Which energy conservation equation holds for incoming photons on a material?

A

R + S + A + T = 1.

36
Q

How is the Lamber-Beer law defined? What does it tell us?

A

PHI(x) = (1-R)PHI_0 exp[-alhpa x]

with alpha = alpha[E_photon] being the absorption coefficient. PHI(X) is the photon flux at depth x in an absorber, PHI_0 is the incoming photon flux.

It tells us how much of the photon flux still remains after having travelled a distance x in the absorber.

37
Q

Which of the photon interaction processes are important for solar thermal energy?

A

All of them.

Absorption: ideal absorbers have A = 1 for all wavelength., selective absorbers have A = 1 for wavelengths under a critical wavelength, and A = 0 above.

Reflection: mirrors have R = 1, A= 0 and are used for concentration of solar radiation.
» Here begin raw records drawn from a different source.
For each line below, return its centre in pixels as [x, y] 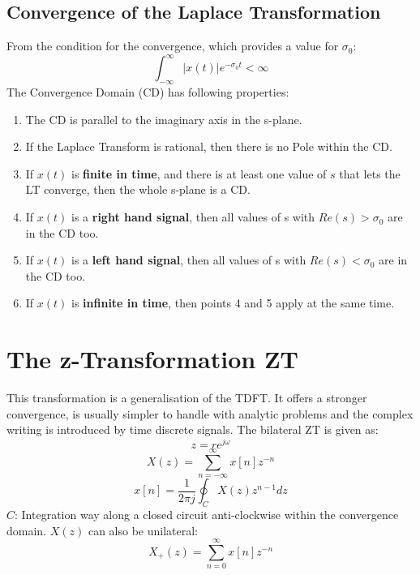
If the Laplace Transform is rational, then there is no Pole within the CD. [209, 146]
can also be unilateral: [143, 530]
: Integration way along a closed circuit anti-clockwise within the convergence [207, 514]
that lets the [370, 173]
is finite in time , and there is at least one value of [199, 173]
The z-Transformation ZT [152, 359]
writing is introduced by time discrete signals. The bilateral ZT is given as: [193, 429]
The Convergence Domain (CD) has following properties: [148, 92]

R = 0 for perfect antireflex coating, but here it is decoupled from A.

Scattering: at the surface or in materials and environment.

38
Q

What is a problem regarding the emissivity of a black body with a finite temperature, when speaking about solar thermal energy?

A

The fact that it always emits radiation, even without incoming radiation. The hotter it gets, the more it radiates.

39
Q

How does the amount of scattered light change when we change the angle of incidence?

A

The amount of Rayleigh and Mie scattering that occurs when we change from normal incidence to 5% increases a lot. This is diffuse radiation, and cannot be concentrated.

40
Q

What things does the average irradiation depend upon?

A

Time of year and latitude.

41
Q

What type of trackers can we install?

A

1-axis trackers, that tracks the sun over the course of the day.
2-axis trackers, that also tracks the sun depending on time of year.

42
Q

What are the main applications of solar thermal energy?

A

i) Architecture (winter garden, low energy house)
ii) Non-concentrating solar collectors.
iii) Concetrating solar recievers

43
Q

How are non-concentrating solar collectors best realized?

A

By combining glass windows (selective transmission) with selective absorbers (prevents emission losses since emission is low, which it is because absorption is very low in the IR-range).

44
Q

Why are selective absorbers good?

A

Because they absorb in the frequency range of the incoming photons, but they do not absorb in the frequency range of IR. This is important since, through Kirchhoff’s law of radiation, the emissivity is large when the absorption is large. The typical range the absorber would emit would be in the IR-range, and since the absorption is low here, the emissivity is also low.

45
Q

Give examples of some frequently used selective absorbers. What are their typical absorption data?

A

Black chromium, black nickel and TiNOx.

Typical values:
for lambda 3µm: A = 5-10%, T = 0, R = 90-95%.

46
Q

What are concentrating solar recievers?

A

They use concentrated sunlight, concentrated by linear or parabolic mirrors, to heat a working media (steam, Stirling engines, phase change salts) to high temperatures of 400-1000 C.

47
Q

What is the maximum concentration for point focussing?

A

This is given by the opening angle of sun as seen from Earth.

alpha = arcsin R_sun / R_SE = 16’ = 0.27 deg = 0.0046 rad

Maximum concentration is given by

C_max = 1/alpha^2 = 46211.

For one-axis linear concentration, this is given as:

C_max, lin = sqrt(C_max) = 215

48
Q

What does the maximum concentration of point focussing determine?

A

It determines the maximum reachable absorber temperature, assuming ideal thermal isolation and e = 1.